Patient Treatment & Care
Seattle Cancer Care Alliance, our clinical care partner, gives patients access to the comprehensive, world-class treatments developed at Fred Hutch.
Selected Esophageal Cancer Clinical Trials
Clinical research is an essential part of the scientific process that leads to new treatments and better care. Clinical trials can also be a way for patients to get early access to new cutting-edge therapies. Our clinical research teams are running clinical studies on various kinds of esophageal cancer.
Gastroesophageal Junction
Gastroesophageal junction adenocarcinoma is a rare type of cancer of the esophagus, the tube that connects your mouth and stomach. It starts in the gastroesophageal (GE) junction, the area where the esophagus and stomach join together.
Metastatic Esophageal Cancer
When cancer spreads to another part of the body, it is called metastasis. Cancer cells break away from where they began (the primary tumor) and travel through the lymph system or blood. The metastatic tumor is the same type of cancer as the primary tumor.
HER2+ Esophageal Cancer
HER2 is a gene that can produce too much of a protein that fuels cancer growth.

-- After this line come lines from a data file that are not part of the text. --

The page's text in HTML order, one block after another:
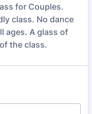
for Couples.
class. No dance
ages. A glass of
the class.
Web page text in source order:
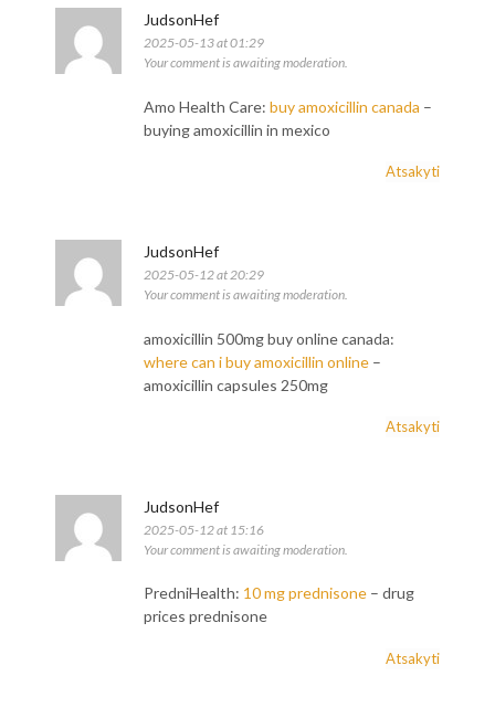
JudsonHef
2025-05-13 at 01:29
Your comment is awaiting moderation.
Amo Health Care: buy amoxicillin canada –
buying amoxicillin in mexico
Atsakyti
JudsonHef
2025-05-12 at 20:29
Your comment is awaiting moderation.
amoxicillin 500mg buy online canada:
where can i buy amoxicillin online –
amoxicillin capsules 250mg
Atsakyti
JudsonHef
2025-05-12 at 15:16
Your comment is awaiting moderation.
PredniHealth: 10 mg prednisone – drug
prices prednisone
Atsakyti

About one out of five people with esophageal and stomach cancer have HER2-positive tumors, and the gene can also play a role in many other cancers, including breast cancer.

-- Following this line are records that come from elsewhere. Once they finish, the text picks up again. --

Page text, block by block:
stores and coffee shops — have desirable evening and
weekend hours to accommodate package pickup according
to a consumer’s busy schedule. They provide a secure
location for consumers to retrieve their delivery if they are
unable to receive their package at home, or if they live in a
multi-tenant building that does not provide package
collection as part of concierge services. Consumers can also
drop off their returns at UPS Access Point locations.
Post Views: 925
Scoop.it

MAPK Pathway-Altered Malignancies
The mitogen-activated protein kinase (MAPK) pathway plays a role in the regulation of gene expression, cellular growth, and survival. Abnormal MAPK signaling may lead to increased or uncontrolled cell proliferation and resistance to apoptosis. Research into the MAPK pathway has shown it to be important in some cancers.

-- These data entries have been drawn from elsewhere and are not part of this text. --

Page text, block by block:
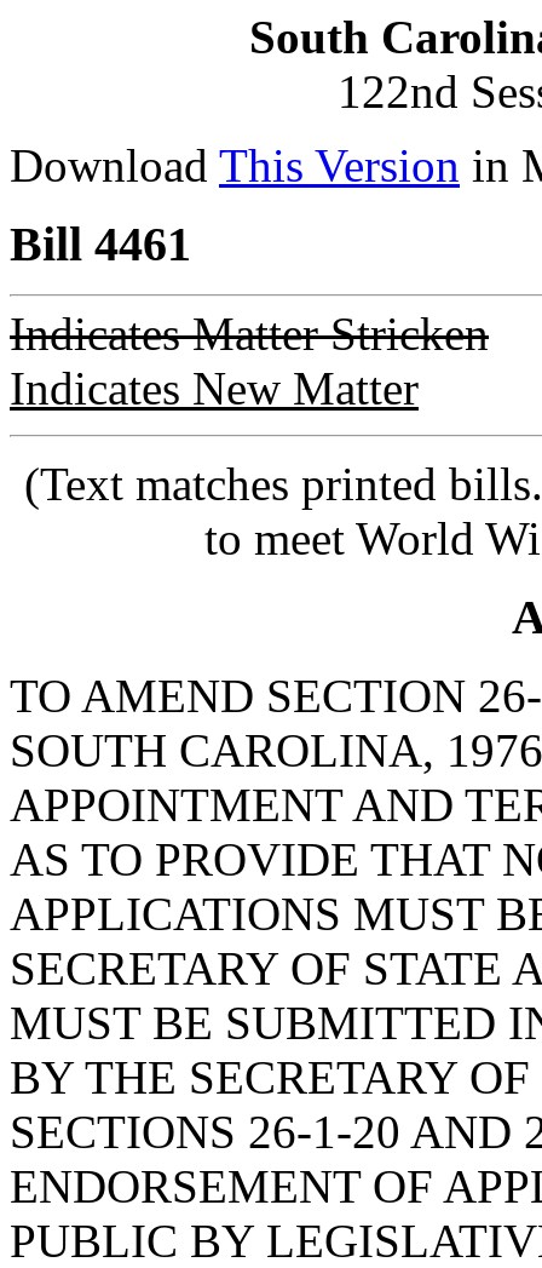
South
122nd
Download This Version in
Bill 4461
Indicates Matter Stricken
Indicates New Matter
(Text matches printed
to meet World
TO AMEND SECTION
SOUTH CAROLINA,
APPOINTMENT AND
AS TO PROVIDE THAT
APPLICATIONS MUST
SECRETARY OF STATE
MUST BE SUBMITTED
BY THE SECRETARY
SECTIONS 26-1-20 AND
ENDORSEMENT OF
PUBLIC BY

Esophageal Cancer Research
Fred Hutch researchers study the genetic and epigenetic underpinnings of the disease, which may lead to better treatment. (Epigenetics refers to changes in the way genes are turned on or off.) Our research teams are also developing methods for early detection and surveillance of Barrett’s esophagus and esophageal adenocarcinoma. And we carry out large-scale population studies to understand why these conditions develop in some people but not others.
We collaborate with investigators around the U.S. and the world to pool data and resources and carry out collaborative studies. One of our major collaborations is through the National Cancer Institute–sponsored Barrett’s Esophagus Translational Research Network, or BETRNet.
Barret's Esophagus
People with a condition called Barrett’s esophagus run a much higher risk of developing esophageal cancer. Our researchers are studying the molecular alterations that occur in Barrett’s esophagus and esophageal adenocarcinoma. We also study the biological and environmental factors that can lead to Barrett’s esophagus. Our scientists are mapping the genomic changes that, over time, transform Barrett’s esophagus into cancer. Our goals are to develop strategies that could prevent esophageal cancer due to Barrett’s esophagus, and to develop novel, biomarker-based screening tests to catch the condition early when it’s more easily treated.
Understanding Genetic Causes
Our scientists are pinpointing the epigenetic and genetic factors underlying esophageal cancer. This is an important step toward identifying people at highest risk. With this knowledge, doctors can more precisely target prevention, surveillance, and treatment efforts. Our researchers have identified a cluster of epigenetic and genetic changes in people with Barrett's esophagus and esophageal adenocarcinoma. These biomarkers can be used in noninvasive screening and surveillance tests.